Tensorboard: Rendezvous of RPC terminated due overflow encountered in long_scalars

Created on 4 Apr 2018 · 13Comments · Source: tensorflow/tensorboard

TensorFlow/TensorBoard version: 1.7.0
OS Platform and version: Windows 10
Python version: 3.6

I use this snippet of code to set and increment the variable count_step:

        self.count_step = tf.Variable(0, trainable=False, dtype=tf.int64, name='count_step')

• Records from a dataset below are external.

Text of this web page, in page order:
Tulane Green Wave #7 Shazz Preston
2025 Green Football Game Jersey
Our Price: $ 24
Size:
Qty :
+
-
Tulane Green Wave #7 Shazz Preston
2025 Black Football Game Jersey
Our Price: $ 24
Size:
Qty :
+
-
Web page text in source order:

self.count_step_increase = tf.assign(self.count_step, self.count_step + 1)

def increase_count_step(self):
    return self.sess.run(self.count_step_increase)

work properly when I run my entire code without calling tf_debug.
if I switch to sess = tf_debug.TensorBoardDebugWrapperSession(sess, 'localhost: 6064')

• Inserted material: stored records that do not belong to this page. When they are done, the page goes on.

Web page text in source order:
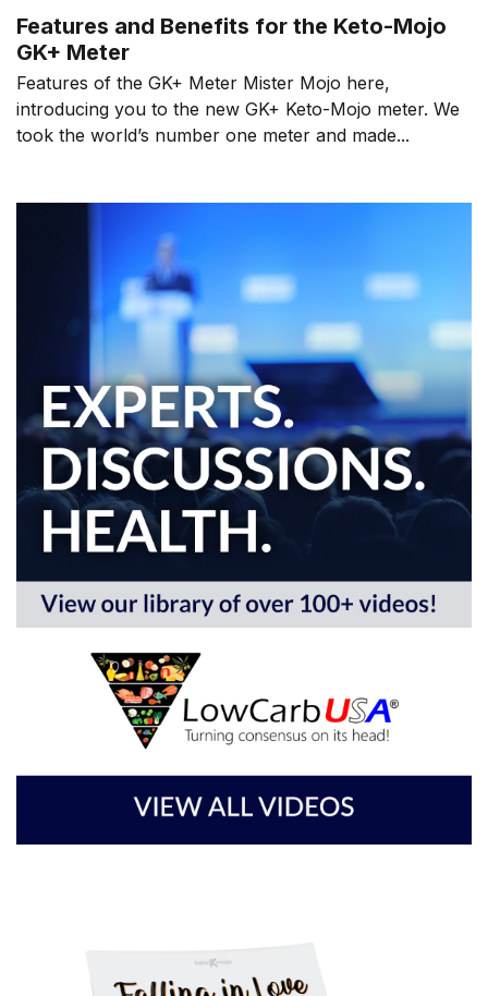
Features and Benefits for the Keto-Mojo
GK+ Meter
Features of the GK+ Meter Mister Mojo here,
introducing you to the new GK+ Keto-Mojo meter. We
took the world’s number one meter and made...
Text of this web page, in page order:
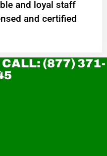
and loyal staff
and certified
(877) 371-
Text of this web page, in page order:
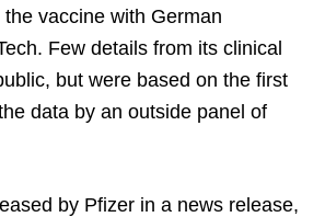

when the function increase_count_step is called , first I get this:

C:\Users\user\Anaconda3\envs\env\lib\site-packages\tensorflow\python\ops\nn_ops.py:2161: RuntimeWarning: overflow encountered in long_scalars
(output_count * filter_in_depth * filter_height * filter_width * 2))

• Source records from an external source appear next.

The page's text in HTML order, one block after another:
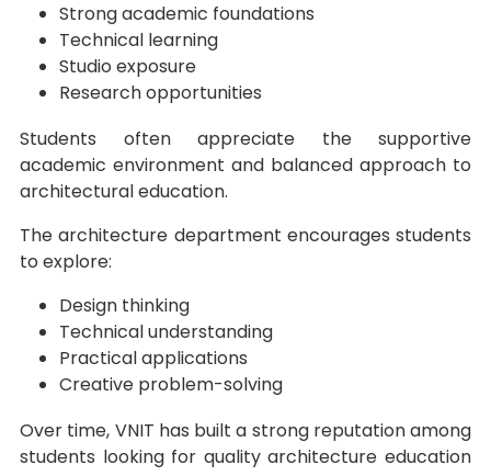
Strong academic foundations
Technical learning
Studio exposure
Research opportunities
Students often appreciate the supportive
academic environment and balanced approach to
architectural education.
The architecture department encourages students
to explore:
Design thinking
Technical understanding
Practical applications
Creative problem-solving
Over time, VNIT has built a strong reputation among
students looking for quality architecture education

that is strange cause I have some convolutional layers in my model but no one is inovolved when calling
increase_count_step...

btw after this gRPC wrapper crashes and I get this error:

File "C:\Users\user\Anaconda3\envs\env\lib\site-packages\tensorflow\python\debug\wrappers\grpc_wrapper.py", line 225, in run
self._sent_graph_version)
File "C:\Users\user\Anaconda3\envs\env\lib\site-packages\tensorflow\python\debug\wrappers\grpc_wrapper.py", line 61, in publish_traceback
send_source=True)
File "C:\Users\user\Anaconda3\envs\env\lib\site-packages\tensorflow\python\debug\lib\source_remote.py", line 192, in send_graph_tracebacks
graph=graph, send_source=send_source)
File "C:\Users\user\Anaconda3\envs\env\lib\site-packages\tensorflow\python\debug\lib\source_remote.py", line 166, in _send_call_tracebacks
stub.SendTracebacks(call_traceback)
File "C:\Users\user\Anaconda3\envs\env\lib\site-packages\grpc_channel.py", line 487, in __call__
return _end_unary_response_blocking(state, call, False, deadline)
File "C:\Users\user\Anaconda3\envs\env\lib\site-packages\grpc_channel.py", line 437, in _end_unary_response_blocking
raise _Rendezvous(state, None, None, deadline)
grpc._channel._Rendezvous: <_Rendezvous of RPC that terminated with (StatusCode.RESOURCE_EXHAUSTED, Received message larger than max (10116890 vs. 4194304))>

debugger

Source

JCMiles

Most helpful comment

RPCs have a max payload size of 4194304 bytes (by default). Your program is raising an exception when debugger logic (within TensorBoardDebugWrapperSession) tries to send the graph of the model to TensorBoard. Perhaps the graph is large.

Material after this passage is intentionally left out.